*Task instructions*: The task calls for the lines from the start of the entries below through the line with "File Count 1", given again verbatim, with every picture dropped.

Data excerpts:
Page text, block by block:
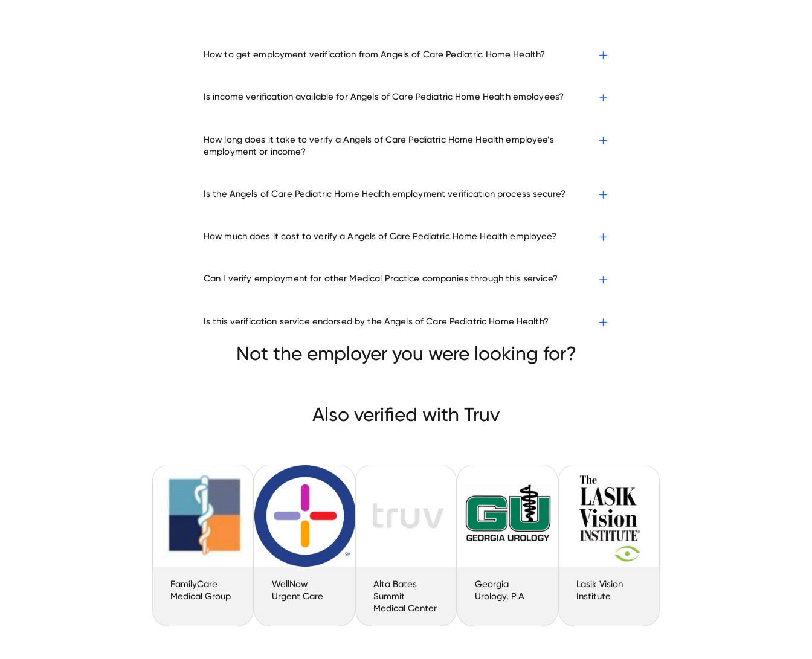
How to get employment verification from Angels of Care Pediatric Home Health?
Is income verification available for Angels of Care Pediatric Home Health employees?
How long does it take to verify a Angels of Care Pediatric Home Health employee’s
employment or income?
Is the Angels of Care Pediatric Home Health employment verification process secure?
How much does it cost to verify a Angels of Care Pediatric Home Health employee?
Can I verify employment for other Medical Practice companies through this service?
FamilyCare Medical Group WellNow Urgent Care
Is this verification service endorsed by the Angels of Care Pediatric Home Health?
Not the employer you were looking for?
Also verified with Truv
FamilyCare
Medical Group
WellNow
Urgent Care
Alta Bates
Summit
Medical Center
Georgia
Urology, P.A
Lasik Vision
Institute
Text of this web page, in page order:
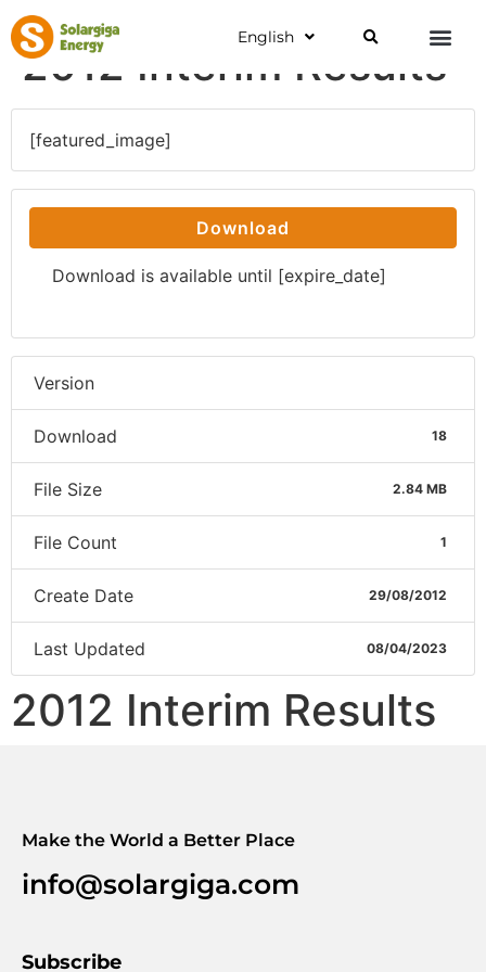
English
2012 Interim Results
[featured_image]
Download
Download is available until [expire_date]
Version
Download 18
File Size 2.84 MB
File Count 1
Create Date 29/08/2012
Last Updated 08/04/2023
2012 Interim Results
Make the World a Better Place
info@solargiga.com
Subscribe
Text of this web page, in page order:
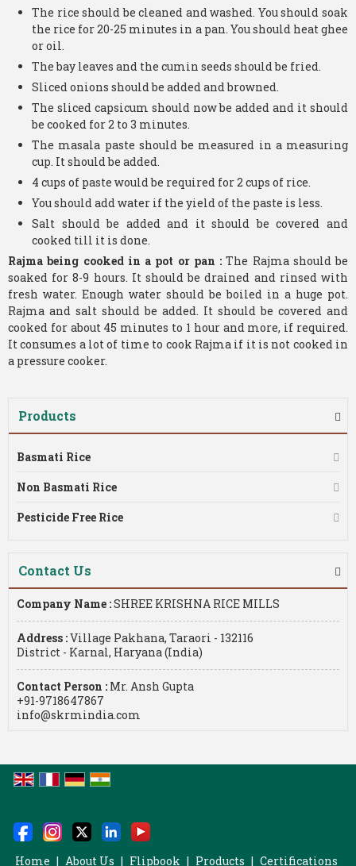
The rice should be cleaned and washed. You should soak
the rice for 20-25 minutes in a pan. You should heat ghee
or oil.
The bay leaves and the cumin seeds should be fried.
Sliced onions should be added and browned.
The sliced capsicum should now be added and it should
be cooked for 2 to 3 minutes.
The masala paste should be measured in a measuring
cup. It should be added.
4 cups of paste would be required for 2 cups of rice.
You should add water if the yield of the paste is less.
Salt should be added and it should be covered and
cooked till it is done.
Rajma being cooked in a pot or pan : The Rajma should be
soaked for 8-9 hours. It should be drained and rinsed with
fresh water. Enough water should be boiled in a huge pot.
Rajma and salt should be added. It should be covered and
cooked for about 45 minutes to 1 hour and more, if required.
It consumes a lot of time to cook Rajma if it is not cooked in
a pressure cooker.
Products
Basmati Rice
Non Basmati Rice
Pesticide Free Rice
Contact Us
Company Name :SHREE KRISHNA RICE MILLS
Address :Village Pakhana, Taraori - 132116
District - Karnal, Haryana (India)
Contact Person : Mr. Ansh Gupta
+91-9718647867
info@skrmindia.com
Home | About Us | Flipbook | Products | Certifications
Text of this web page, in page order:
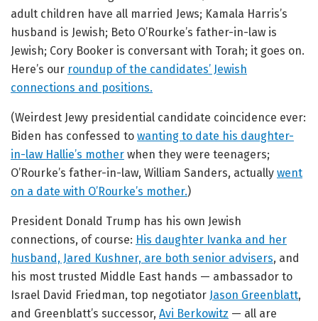
adult children have all married Jews; Kamala Harris’s
husband is Jewish; Beto O’Rourke’s father-in-law is
Jewish; Cory Booker is conversant with Torah; it goes on.
Here’s our roundup of the candidates’ Jewish
connections and positions.
(Weirdest Jewy presidential candidate coincidence ever:
Biden has confessed to wanting to date his daughter-
in-law Hallie’s mother when they were teenagers;
O’Rourke’s father-in-law, William Sanders, actually went
on a date with O’Rourke’s mother.)
President Donald Trump has his own Jewish
connections, of course: His daughter Ivanka and her
husband, Jared Kushner, are both senior advisers, and
his most trusted Middle East hands — ambassador to
Israel David Friedman, top negotiator Jason Greenblatt,
and Greenblatt’s successor, Avi Berkowitz — all are
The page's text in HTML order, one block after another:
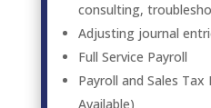
consulting,
Adjusting journal
Full Service Payroll
Payroll and Sales
Available)
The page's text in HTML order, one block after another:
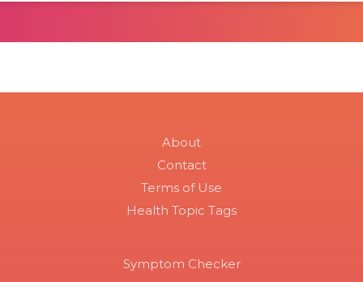
About
Contact
Terms of Use
Health Topic Tags
Symptom Checker
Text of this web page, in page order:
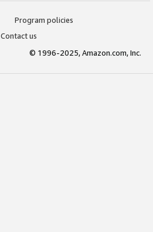
Program policies
Contact us
© 1996-2025, Amazon.com, Inc.
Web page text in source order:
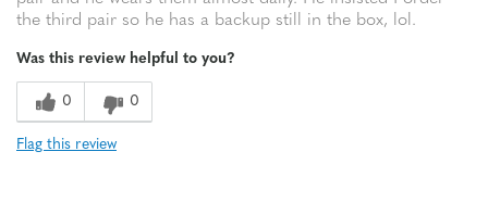
the third pair so he has a backup still in the box, lol.
Was this review helpful to you?
0 0
Flag this review
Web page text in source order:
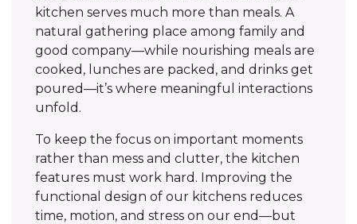
kitchen serves much more than meals. A
natural gathering place among family and
good company—while nourishing meals are
cooked, lunches are packed, and drinks get
poured—it’s where meaningful interactions
unfold.
To keep the focus on important moments
rather than mess and clutter, the kitchen
features must work hard. Improving the
functional design of our kitchens reduces
time, motion, and stress on our end—but

*Task solution*:
Page text, block by block:
How to get employment verification from Angels of Care Pediatric Home Health?
Is income verification available for Angels of Care Pediatric Home Health employees?
How long does it take to verify a Angels of Care Pediatric Home Health employee’s
employment or income?
Is the Angels of Care Pediatric Home Health employment verification process secure?
How much does it cost to verify a Angels of Care Pediatric Home Health employee?
Can I verify employment for other Medical Practice companies through this service?
FamilyCare Medical Group WellNow Urgent Care
Is this verification service endorsed by the Angels of Care Pediatric Home Health?
Not the employer you were looking for?
Also verified with Truv
FamilyCare
Medical Group
WellNow
Urgent Care
Alta Bates
Summit
Medical Center
Georgia
Urology, P.A
Lasik Vision
Institute
Text of this web page, in page order:
English
2012 Interim Results
[featured_image]
Download
Download is available until [expire_date]
Version
Download 18
File Size 2.84 MB
File Count 1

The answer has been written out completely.